Rotschimmelreis

Die spannende Entstehungsgeschichte der Statine.
Rotschimmelreis (auch «Roter Reis», «rot fermentierter Reis» oder «Rote Reishefe» genannt) wird zurzeit vor allem übers Internet als cholesterinsenkendes Naturprodukt angepriesen. Die Wirkung soll mindestens gleich gut sein wie mit cholesterinsenkenden Medikamenten. Wie ist das möglich? Wie ist dies zu bewerten? Was hat der Rotschimmelreis mit den sehr häufig zur Cholesterinsenkung eingesetzten Medikamenten, den sogenannten Statinen, gemeinsam? Der folgende Artikel geht darauf ein.

Was ist Rotschimmelreis?
Rotschimmelreis ist ein Gärungsprodukt von gewöhnlichem Reis mit bestimmten Schimmelpilzen der Gattung Monascus (Monascus ruber, Monascus purpureus, Monascus pilosus und andere).
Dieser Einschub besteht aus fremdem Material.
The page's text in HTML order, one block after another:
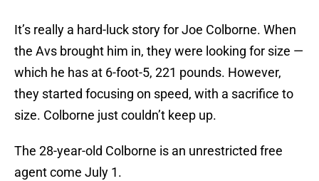
It’s really a hard-luck story for Joe Colborne. When
the Avs brought him in, they were looking for size —
which he has at 6-foot-5, 221 pounds. However,
they started focusing on speed, with a sacrifice to
size. Colborne just couldn’t keep up.
The 28-year-old Colborne is an unrestricted free
agent come July 1.
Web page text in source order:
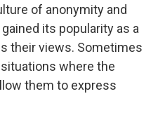
of anonymity and
its popularity as a
their views. Sometimes
where the
them to express
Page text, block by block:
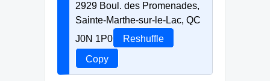
2929 Boul. des Promenades,
Sainte-Marthe-sur-le-Lac, QC
J0N 1P0
Reshuffle
Copy
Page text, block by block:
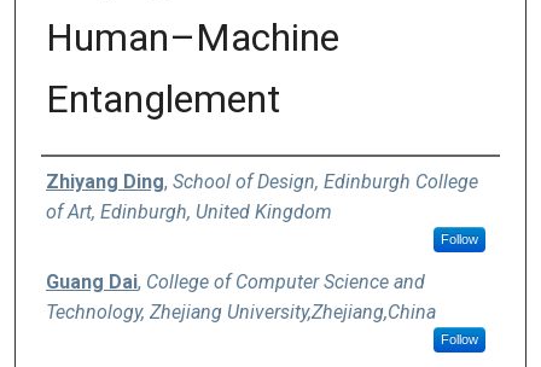
Human–Machine
Entanglement
Authors
Zhiyang Ding, School of Design, Edinburgh College
of Art, Edinburgh, United Kingdom
Follow
Guang Dai, College of Computer Science and
Technology, Zhejiang University,Zhejiang,China
Follow
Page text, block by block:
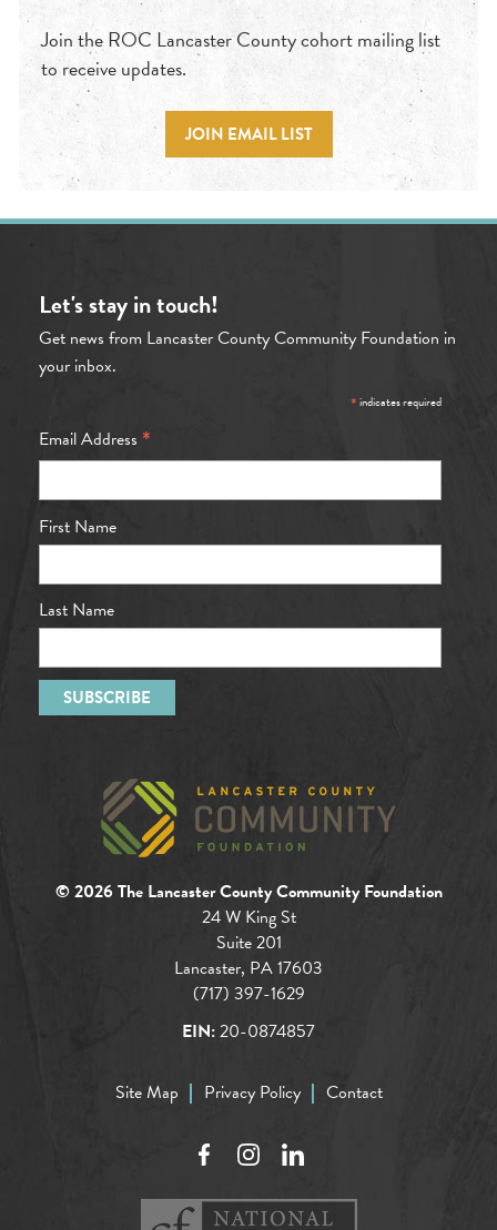
Join the ROC Lancaster County cohort mailing list
to receive updates.
JOIN EMAIL LIST
Let's stay in touch!
Get news from Lancaster County Community Foundation in
your inbox.
*indicates required
Email Address *
First Name
Last Name
© 2026 The Lancaster County Community Foundation
24 W King St
Suite 201
Lancaster, PA 17603
(717) 397-1629
EIN:20-0874857
Site Map Privacy Policy Contact
FacebookInstagramLinkedIn
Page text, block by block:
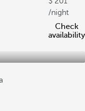
/night
Check
availability
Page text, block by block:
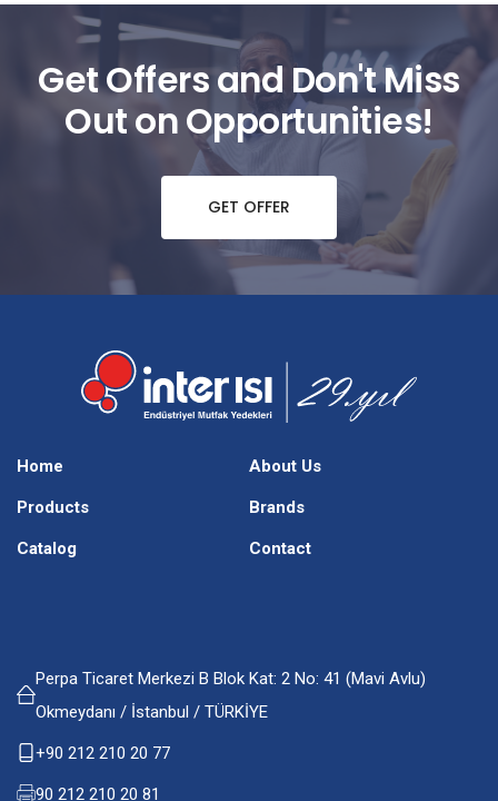
Get Offers and Don't Miss
Out on Opportunities!
GET OFFER
Home About Us
Products Brands
Catalog Contact
Perpa Ticaret Merkezi B Blok Kat: 2 No: 41 (Mavi Avlu)
Okmeydanı / İstanbul / TÜRKİYE
+90 212 210 20 77
90 212 210 20 81
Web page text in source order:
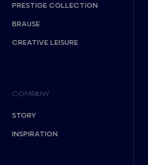
PRESTIGE COLLECTION
BRAUSE
CREATIVE LEISURE
COMPANY
STORY
INSPIRATION
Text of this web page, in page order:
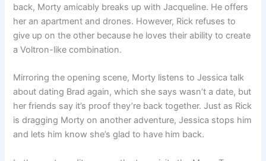
back, Morty amicably breaks up with Jacqueline. He offers
her an apartment and drones. However, Rick refuses to
give up on the other because he loves their ability to create
a Voltron-like combination.
Mirroring the opening scene, Morty listens to Jessica talk
about dating Brad again, which she says wasn’t a date, but
her friends say it’s proof they’re back together. Just as Rick
is dragging Morty on another adventure, Jessica stops him
and lets him know she’s glad to have him back.
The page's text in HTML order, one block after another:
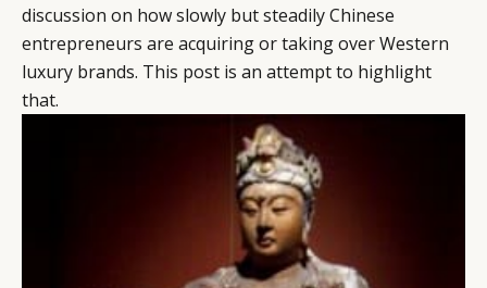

Durch die Gärung (in der Fachsprache «Fermentation») entstehen neben roten Farbstoffen auch verschiedene andere Stoffe wie Monacoline, Monankarine, Ankalactone und Citrinin. In Ostasien wird Rotschimmelreis schon seit Jahrhunderten zum Färben von Lebensmitteln (Fleisch, Fisch und Sojaprodukten), zum Aromatisieren und Konservieren eingesetzt. Monacoline, insbesondere Monacolin K, haben auch eine cholesterinsenkende Wirkung. Rotschimmelreis wird deshalb sehr häufig mit dem Argument angepriesen, dass es sich um ein reines Naturprodukt zur Cholesterinsenkung handelt. Die Einnahme erfolgt als Pulver oder in Kapselform.
Um die cholesterinsenkende Wirkung von Rotschimmelreis zu verstehen und gegenüber den heutzutage oft eingesetzten cholesterinsenkenden Medikamenten, den sogenannten Statinen, abzugrenzen, ist es nötig, auf deren Entdeckung näher einzugehen.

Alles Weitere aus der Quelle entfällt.